# [Exercise directions]
Please repeat the entries exactly as they appear and omit any images.

[Source records]
Segment Open
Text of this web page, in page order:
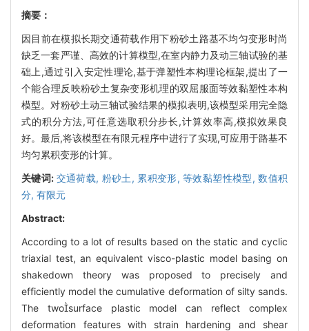
摘要：
因目前在模拟长期交通荷载作用下粉砂土路基不均匀变形时尚
缺乏一套严谨、高效的计算模型,在室内静力及动三轴试验的基
础上,通过引入安定性理论,基于弹塑性本构理论框架,提出了一
个能合理反映粉砂土复杂变形机理的双屈服面等效黏塑性本构
模型。对粉砂土动三轴试验结果的模拟表明,该模型采用完全隐
式的积分方法,可任意选取积分步长,计算效率高,模拟效果良
好。最后,将该模型在有限元程序中进行了实现,可应用于路基不
均匀累积变形的计算。
关键词: 交通荷载, 粉砂土, 累积变形,等效黏塑性模型,数值积
分, 有限元
Abstract:
According to a lot of results based on the static and cyclic
triaxial test, an equivalent visco-plastic model basing on
shakedown theory was proposed to precisely and
efficiently model the cumulative deformation of silty sands.
The twosurface plastic model can reflect complex
deformation features with strain hardening and shear
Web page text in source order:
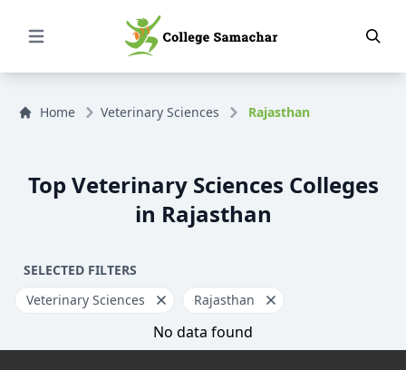
Open Menu
Home Veterinary Sciences Rajasthan
Top Veterinary Sciences Colleges
in Rajasthan
SELECTED FILTERS
Veterinary Sciences
Rajasthan
No data found
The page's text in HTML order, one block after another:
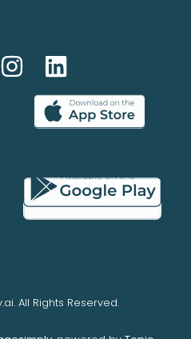
All Rights Reserved.
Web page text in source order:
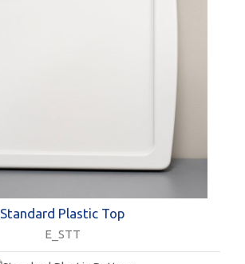
Standard Plastic Top
E_STT
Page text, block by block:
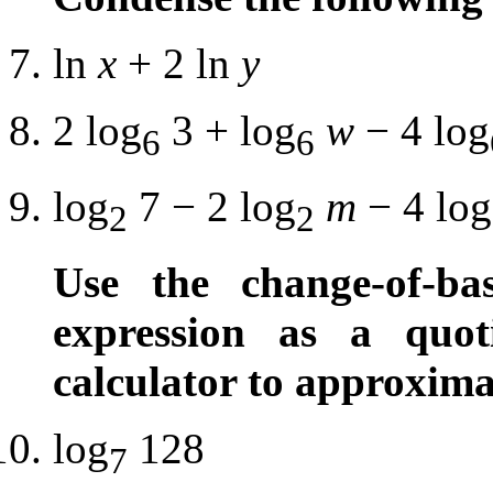
lnx + 2 ln y
2 log6 3 + log6 w − 4 log
log2 7 − 2 log2 m − 4 log
Use the change-of-
expression as a
calculator to
log7 128
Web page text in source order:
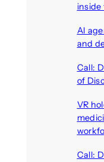
AI
and
Call:
of
VR
Call:
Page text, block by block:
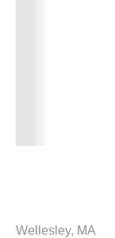
Wellesley, MA
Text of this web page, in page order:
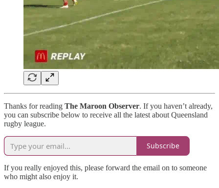
Thanks for reading The Maroon Observer. If you haven’t already,
you can subscribe below to receive all the latest about Queensland
rugby league.
Subscribe
If you really enjoyed this, please forward the email on to someone
who might also enjoy it.
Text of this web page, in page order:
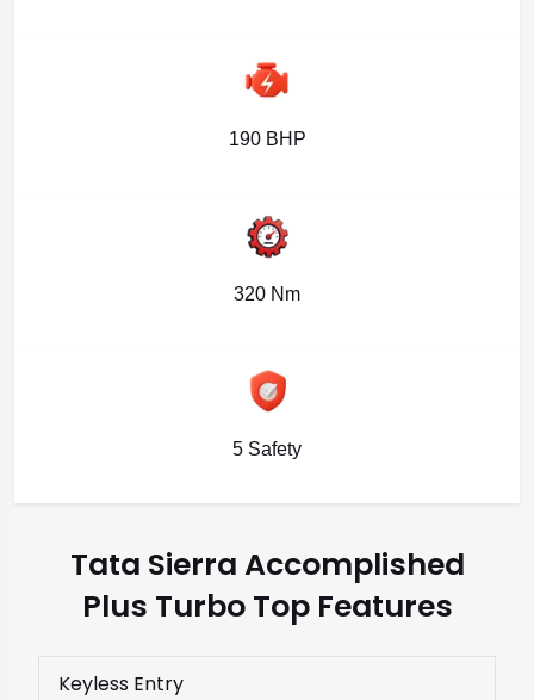
190 BHP
320 Nm
5 Safety
Tata Sierra Accomplished
Plus Turbo Top Features
Keyless Entry
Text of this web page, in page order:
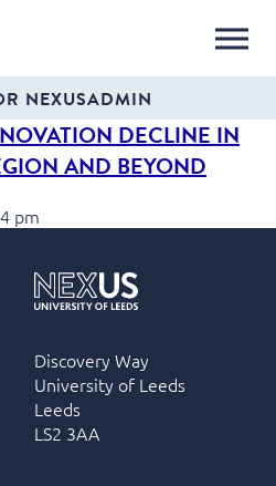
NEXUSADMIN
DECLINE IN
AND BEYOND
pm
Discovery Way
University of Leeds
Leeds
LS2 3AA
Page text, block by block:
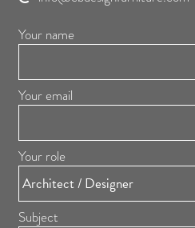
Your name
Your email
Your role
Subject
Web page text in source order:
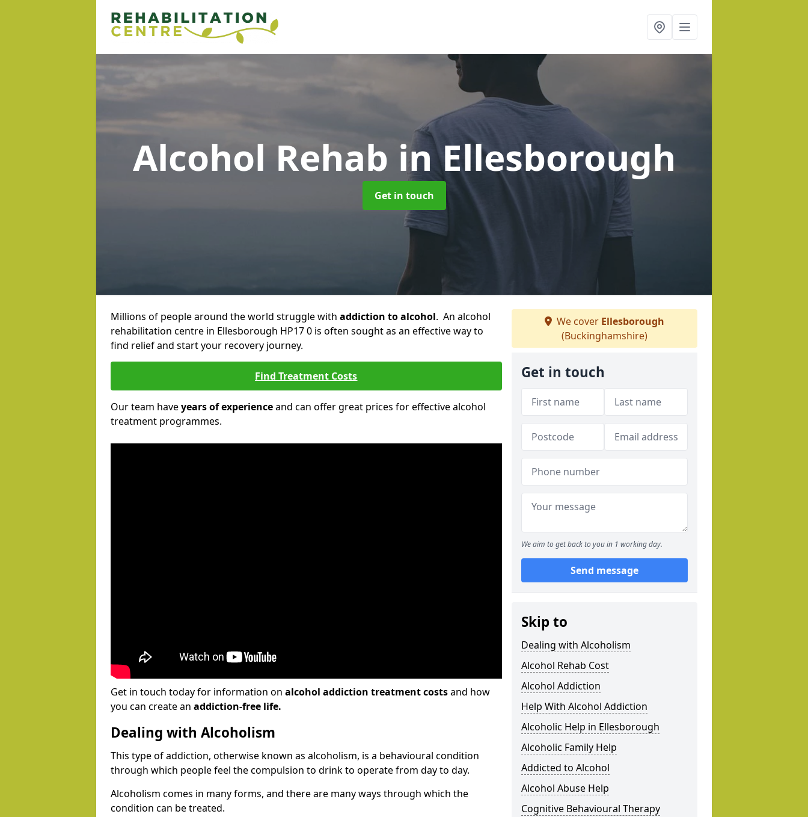
Alcohol Rehab in Ellesborough
Get in touch
Millions of people around the world struggle with addiction to alcohol. An alcohol
rehabilitation centre in Ellesborough HP17 0 is often sought as an effective way to
find relief and start your recovery journey.
Find Treatment Costs
Our team haveyears of experienceand can offer great prices for effective alcohol
treatment programmes.
Get in touch today for information on alcohol addiction treatment costsand how
you can create an addiction-free life.
Dealing with Alcoholism
This type of addiction, otherwise known as alcoholism, is a behavioural condition
through which people feel the compulsion to drink to operate from day to day.
Alcoholism comes in many forms, and there are many ways through which the
condition can be treated.
We cover Ellesborough
(Buckinghamshire)
Get in touch
We aim to get back to you in 1 working day.
Send message
Skip to
Dealing with Alcoholism
Alcohol Rehab Cost
Alcohol Addiction
Help With Alcohol Addiction
Alcoholic Help in Ellesborough
Alcoholic Family Help
Addicted to Alcohol
Alcohol Abuse Help
Cognitive Behavioural Therapy
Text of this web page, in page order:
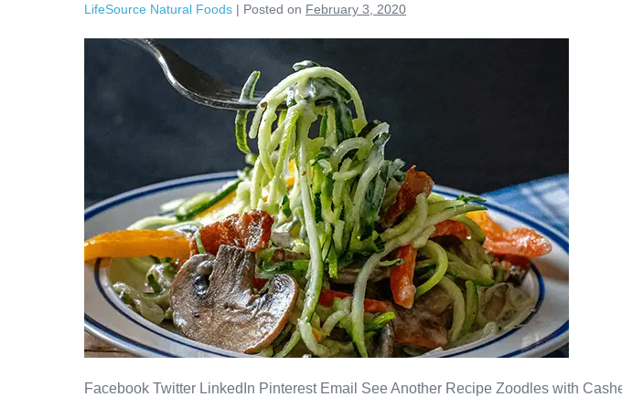
LifeSource Natural Foods | Posted on February 3, 2020
Facebook Twitter LinkedIn Pinterest Email See Another Recipe Zoodles with
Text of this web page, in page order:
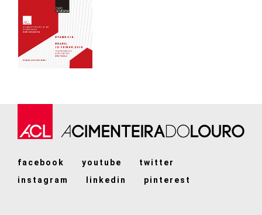
facebook youtube
twitter
instagram
linkedin pinterest
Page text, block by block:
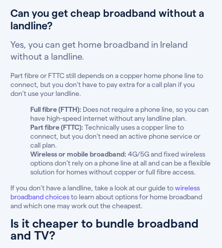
Segment Closed
# [Written solution]
Text of this web page, in page order:
摘要：
因目前在模拟长期交通荷载作用下粉砂土路基不均匀变形时尚
缺乏一套严谨、高效的计算模型,在室内静力及动三轴试验的基
础上,通过引入安定性理论,基于弹塑性本构理论框架,提出了一
个能合理反映粉砂土复杂变形机理的双屈服面等效黏塑性本构
模型。对粉砂土动三轴试验结果的模拟表明,该模型采用完全隐
式的积分方法,可任意选取积分步长,计算效率高,模拟效果良
好。最后,将该模型在有限元程序中进行了实现,可应用于路基不
均匀累积变形的计算。
关键词: 交通荷载, 粉砂土, 累积变形,等效黏塑性模型,数值积
分, 有限元
Abstract:
According to a lot of results based on the static and cyclic
triaxial test, an equivalent visco-plastic model basing on
shakedown theory was proposed to precisely and
efficiently model the cumulative deformation of silty sands.
The twosurface plastic model can reflect complex
deformation features with strain hardening and shear
Web page text in source order:
Open Menu
Home Veterinary Sciences Rajasthan
Top Veterinary Sciences Colleges
in Rajasthan
SELECTED FILTERS
Veterinary Sciences
Rajasthan
No data found
The page's text in HTML order, one block after another:
All Rights Reserved.
Web page text in source order:
Standard Plastic Top
E_STT
Page text, block by block:
lnx + 2 ln y
2 log6 3 + log6 w − 4 log
log2 7 − 2 log2 m − 4 log
Use the change-of-
expression as a
calculator to
log7 128
Web page text in source order:
AI
and
Call:
of
VR
Call:
Page text, block by block:
Wellesley, MA
Text of this web page, in page order:
Thanks for reading The Maroon Observer. If you haven’t already,
you can subscribe below to receive all the latest about Queensland
rugby league.
Subscribe
If you really enjoyed this, please forward the email on to someone
who might also enjoy it.
Text of this web page, in page order:
190 BHP
320 Nm
5 Safety
Tata Sierra Accomplished
Plus Turbo Top Features
Keyless Entry
Text of this web page, in page order:
NEXUSADMIN
DECLINE IN
AND BEYOND
pm
Discovery Way
University of Leeds
Leeds
LS2 3AA
Page text, block by block:
Your name
Your email
Your role
Subject
Web page text in source order:
Alcohol Rehab in Ellesborough
Get in touch
Millions of people around the world struggle with addiction to alcohol. An alcohol
rehabilitation centre in Ellesborough HP17 0 is often sought as an effective way to
find relief and start your recovery journey.
Find Treatment Costs
Our team haveyears of experienceand can offer great prices for effective alcohol
treatment programmes.
Get in touch today for information on alcohol addiction treatment costsand how
you can create an addiction-free life.
Dealing with Alcoholism
This type of addiction, otherwise known as alcoholism, is a behavioural condition
through which people feel the compulsion to drink to operate from day to day.
Alcoholism comes in many forms, and there are many ways through which the
condition can be treated.
We cover Ellesborough
(Buckinghamshire)
Get in touch
We aim to get back to you in 1 working day.
Send message
Skip to
Dealing with Alcoholism
Alcohol Rehab Cost
Alcohol Addiction
Help With Alcohol Addiction
Alcoholic Help in Ellesborough
Alcoholic Family Help
Addicted to Alcohol
Alcohol Abuse Help
Cognitive Behavioural Therapy
Text of this web page, in page order:
LifeSource Natural Foods | Posted on February 3, 2020
Facebook Twitter LinkedIn Pinterest Email See Another Recipe Zoodles with
Text of this web page, in page order:
facebook youtube
twitter
instagram
linkedin pinterest
Page text, block by block:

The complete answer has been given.